* [YOUR OBJECTIVE] An exact transcription of every record is needed, leaving out the pictures.

* [DATA]
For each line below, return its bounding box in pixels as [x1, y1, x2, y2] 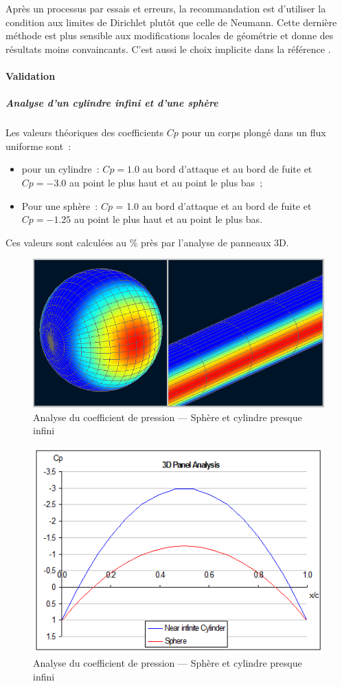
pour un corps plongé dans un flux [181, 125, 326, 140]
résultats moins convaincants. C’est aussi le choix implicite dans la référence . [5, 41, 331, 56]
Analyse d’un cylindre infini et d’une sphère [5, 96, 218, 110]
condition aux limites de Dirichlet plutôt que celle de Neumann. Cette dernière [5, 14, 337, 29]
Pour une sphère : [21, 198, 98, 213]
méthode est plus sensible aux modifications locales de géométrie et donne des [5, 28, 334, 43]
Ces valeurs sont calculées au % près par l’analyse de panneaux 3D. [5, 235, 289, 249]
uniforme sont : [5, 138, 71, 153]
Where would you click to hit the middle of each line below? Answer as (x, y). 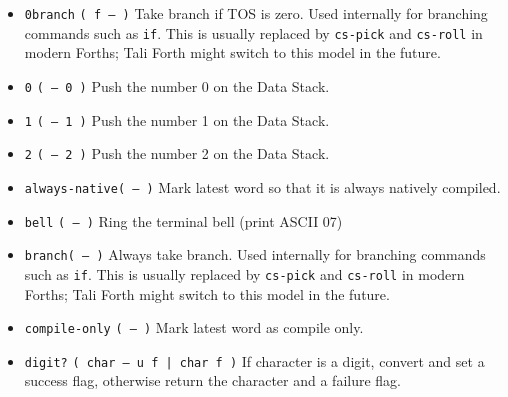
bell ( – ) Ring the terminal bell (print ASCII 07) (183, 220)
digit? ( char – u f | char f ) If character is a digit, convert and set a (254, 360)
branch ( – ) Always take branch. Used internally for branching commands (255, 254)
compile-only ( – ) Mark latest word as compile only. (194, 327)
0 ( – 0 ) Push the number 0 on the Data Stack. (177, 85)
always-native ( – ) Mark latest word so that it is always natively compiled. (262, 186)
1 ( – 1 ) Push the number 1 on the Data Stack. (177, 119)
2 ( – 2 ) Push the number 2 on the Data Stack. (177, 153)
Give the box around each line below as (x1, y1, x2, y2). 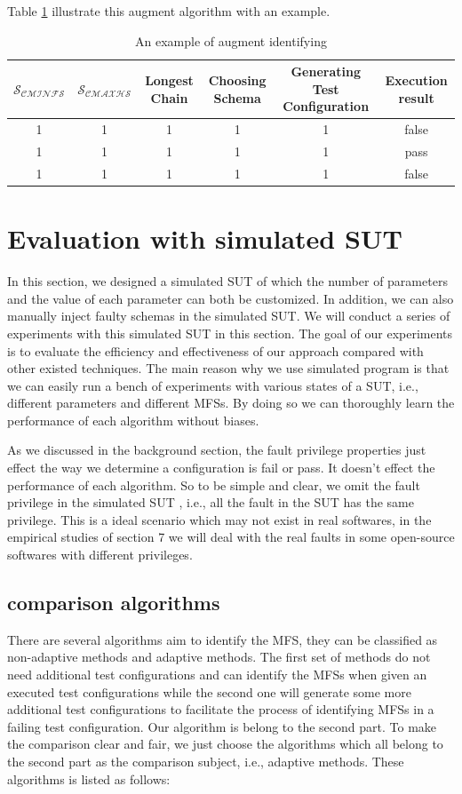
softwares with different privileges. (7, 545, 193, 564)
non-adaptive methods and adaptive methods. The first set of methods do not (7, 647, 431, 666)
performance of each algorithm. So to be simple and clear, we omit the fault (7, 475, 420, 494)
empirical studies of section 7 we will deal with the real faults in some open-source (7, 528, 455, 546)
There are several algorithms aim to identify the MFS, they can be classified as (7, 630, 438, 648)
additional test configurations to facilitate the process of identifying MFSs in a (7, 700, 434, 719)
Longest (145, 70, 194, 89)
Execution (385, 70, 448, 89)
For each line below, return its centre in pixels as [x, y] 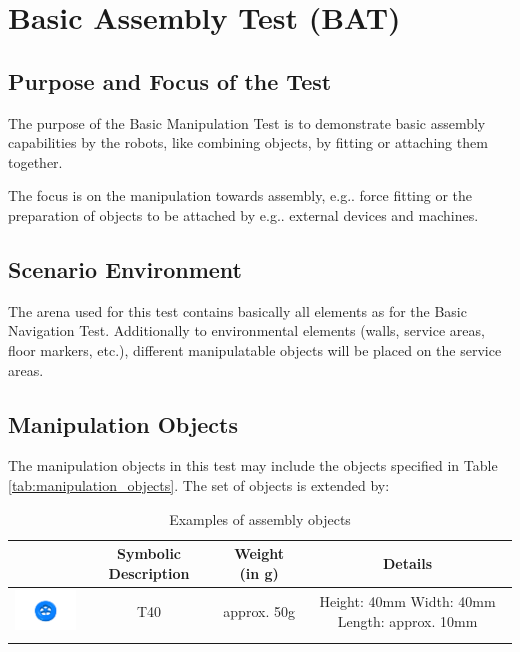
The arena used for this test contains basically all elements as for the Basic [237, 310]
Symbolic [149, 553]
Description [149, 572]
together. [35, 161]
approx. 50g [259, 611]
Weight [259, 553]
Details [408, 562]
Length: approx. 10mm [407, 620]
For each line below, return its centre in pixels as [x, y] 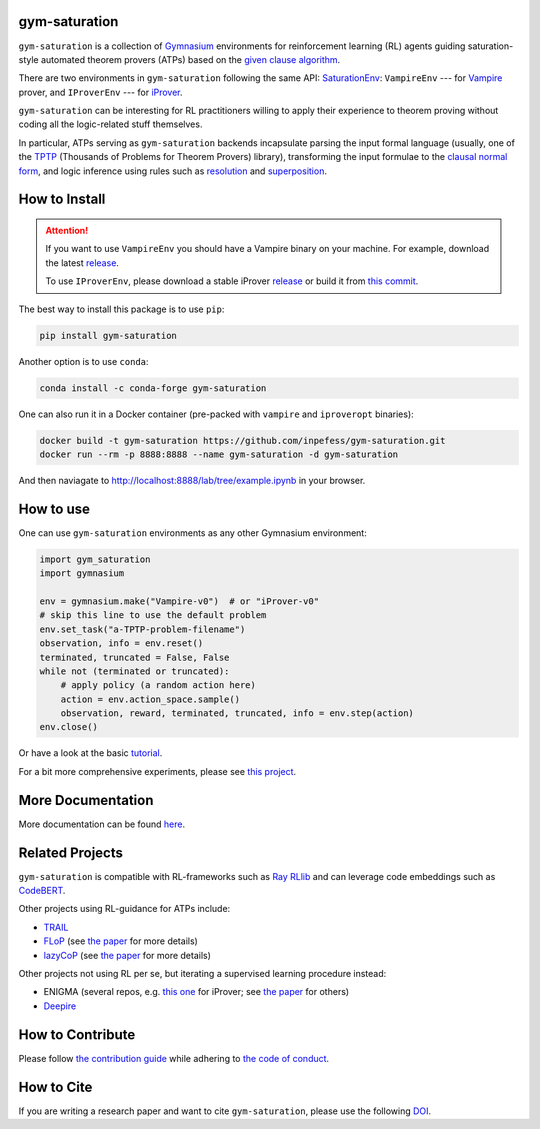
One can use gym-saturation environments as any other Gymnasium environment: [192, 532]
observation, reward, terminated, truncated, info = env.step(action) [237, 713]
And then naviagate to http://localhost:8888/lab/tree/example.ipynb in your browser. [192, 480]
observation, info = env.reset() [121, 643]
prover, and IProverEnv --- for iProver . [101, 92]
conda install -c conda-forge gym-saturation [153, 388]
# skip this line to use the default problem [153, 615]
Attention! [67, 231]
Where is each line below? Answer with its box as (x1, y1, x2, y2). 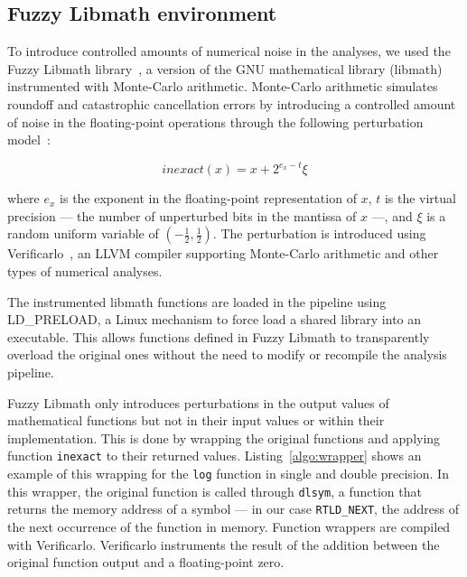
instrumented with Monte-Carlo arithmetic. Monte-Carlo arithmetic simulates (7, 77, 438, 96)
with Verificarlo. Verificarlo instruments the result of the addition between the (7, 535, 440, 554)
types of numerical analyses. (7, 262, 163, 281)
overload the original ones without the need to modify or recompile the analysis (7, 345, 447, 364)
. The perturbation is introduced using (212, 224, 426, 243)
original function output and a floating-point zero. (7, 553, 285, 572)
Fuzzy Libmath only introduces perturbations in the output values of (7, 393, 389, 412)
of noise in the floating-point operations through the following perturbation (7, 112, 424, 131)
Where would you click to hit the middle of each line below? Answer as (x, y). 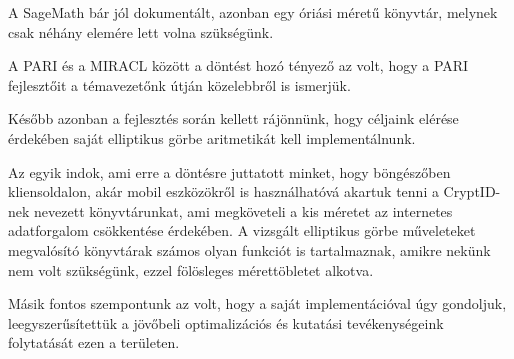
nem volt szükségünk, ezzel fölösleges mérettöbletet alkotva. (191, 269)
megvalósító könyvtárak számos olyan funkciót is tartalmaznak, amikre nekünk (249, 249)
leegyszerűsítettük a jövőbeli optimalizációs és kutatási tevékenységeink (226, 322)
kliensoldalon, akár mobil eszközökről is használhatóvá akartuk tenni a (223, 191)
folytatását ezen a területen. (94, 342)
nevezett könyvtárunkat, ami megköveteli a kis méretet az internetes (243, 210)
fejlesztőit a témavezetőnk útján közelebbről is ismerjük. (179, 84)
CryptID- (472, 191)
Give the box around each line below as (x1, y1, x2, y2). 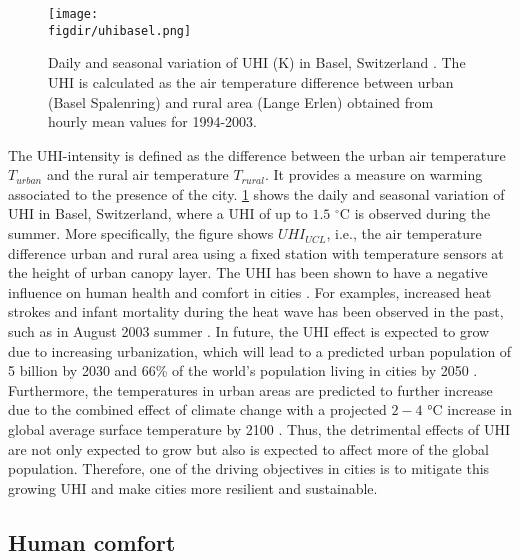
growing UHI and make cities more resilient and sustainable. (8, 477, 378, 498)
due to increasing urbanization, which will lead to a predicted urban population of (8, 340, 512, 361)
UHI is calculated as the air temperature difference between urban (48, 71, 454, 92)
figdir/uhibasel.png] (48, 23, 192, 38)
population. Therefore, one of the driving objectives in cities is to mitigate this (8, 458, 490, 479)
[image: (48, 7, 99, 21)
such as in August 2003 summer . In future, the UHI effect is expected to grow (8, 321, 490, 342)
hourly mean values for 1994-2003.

* [ANSWER TO THIS TASK]
For each line below, return its bounding box in pixels as [x1, y1, x2, y2] 
pour un corps plongé dans un flux [181, 125, 326, 140]
résultats moins convaincants. C’est aussi le choix implicite dans la référence . [5, 41, 331, 56]
Analyse d’un cylindre infini et d’une sphère [5, 96, 218, 110]
condition aux limites de Dirichlet plutôt que celle de Neumann. Cette dernière [5, 14, 337, 29]
Pour une sphère : [21, 198, 98, 213]
méthode est plus sensible aux modifications locales de géométrie et donne des [5, 28, 334, 43]
Ces valeurs sont calculées au % près par l’analyse de panneaux 3D. [5, 235, 289, 249]
uniforme sont : [5, 138, 71, 153]
Where would you click to hit the middle of each line below? Answer as (x, y). 
bell ( – ) Ring the terminal bell (print ASCII 07) (183, 220)
digit? ( char – u f | char f ) If character is a digit, convert and set a (254, 360)
branch ( – ) Always take branch. Used internally for branching commands (255, 254)
compile-only ( – ) Mark latest word as compile only. (194, 327)
0 ( – 0 ) Push the number 0 on the Data Stack. (177, 85)
always-native ( – ) Mark latest word so that it is always natively compiled. (262, 186)
1 ( – 1 ) Push the number 1 on the Data Stack. (177, 119)
2 ( – 2 ) Push the number 2 on the Data Stack. (177, 153)
Give the box around each line below as (x1, y1, x2, y2). 
softwares with different privileges. (7, 545, 193, 564)
non-adaptive methods and adaptive methods. The first set of methods do not (7, 647, 431, 666)
performance of each algorithm. So to be simple and clear, we omit the fault (7, 475, 420, 494)
empirical studies of section 7 we will deal with the real faults in some open-source (7, 528, 455, 546)
There are several algorithms aim to identify the MFS, they can be classified as (7, 630, 438, 648)
additional test configurations to facilitate the process of identifying MFSs in a (7, 700, 434, 719)
Longest (145, 70, 194, 89)
Execution (385, 70, 448, 89)
For each line below, return its centre in pixels as [x, y] 
The arena used for this test contains basically all elements as for the Basic [237, 310]
Symbolic [149, 553]
Description [149, 572]
together. [35, 161]
approx. 50g [259, 611]
Weight [259, 553]
Details [408, 562]
Length: approx. 10mm [407, 620]
For each line below, return its centre in pixels as [x, y] 
One can use gym-saturation environments as any other Gymnasium environment: [192, 532]
observation, reward, terminated, truncated, info = env.step(action) [237, 713]
And then naviagate to http://localhost:8888/lab/tree/example.ipynb in your browser. [192, 480]
observation, info = env.reset() [121, 643]
prover, and IProverEnv --- for iProver . [101, 92]
conda install -c conda-forge gym-saturation [153, 388]
# skip this line to use the default problem [153, 615]
Attention! [67, 231]
Where is each line below? Answer with its box as (x1, y1, x2, y2). 
instrumented with Monte-Carlo arithmetic. Monte-Carlo arithmetic simulates (7, 77, 438, 96)
with Verificarlo. Verificarlo instruments the result of the addition between the (7, 535, 440, 554)
types of numerical analyses. (7, 262, 163, 281)
overload the original ones without the need to modify or recompile the analysis (7, 345, 447, 364)
. The perturbation is introduced using (212, 224, 426, 243)
original function output and a floating-point zero. (7, 553, 285, 572)
Fuzzy Libmath only introduces perturbations in the output values of (7, 393, 389, 412)
of noise in the floating-point operations through the following perturbation (7, 112, 424, 131)
Where would you click to hit the middle of each line below? Answer as (x, y). 
nem volt szükségünk, ezzel fölösleges mérettöbletet alkotva. (191, 269)
megvalósító könyvtárak számos olyan funkciót is tartalmaznak, amikre nekünk (249, 249)
leegyszerűsítettük a jövőbeli optimalizációs és kutatási tevékenységeink (226, 322)
kliensoldalon, akár mobil eszközökről is használhatóvá akartuk tenni a (223, 191)
folytatását ezen a területen. (94, 342)
nevezett könyvtárunkat, ami megköveteli a kis méretet az internetes (243, 210)
fejlesztőit a témavezetőnk útján közelebbről is ismerjük. (179, 84)
CryptID- (472, 191)
Give the box around each line below as (x1, y1, x2, y2). 
growing UHI and make cities more resilient and sustainable. (8, 477, 378, 498)
due to increasing urbanization, which will lead to a predicted urban population of (8, 340, 512, 361)
UHI is calculated as the air temperature difference between urban (48, 71, 454, 92)
figdir/uhibasel.png] (48, 23, 192, 38)
population. Therefore, one of the driving objectives in cities is to mitigate this (8, 458, 490, 479)
[image: (48, 7, 99, 21)
such as in August 2003 summer . In future, the UHI effect is expected to grow (8, 321, 490, 342)
hourly mean values for 1994-2003.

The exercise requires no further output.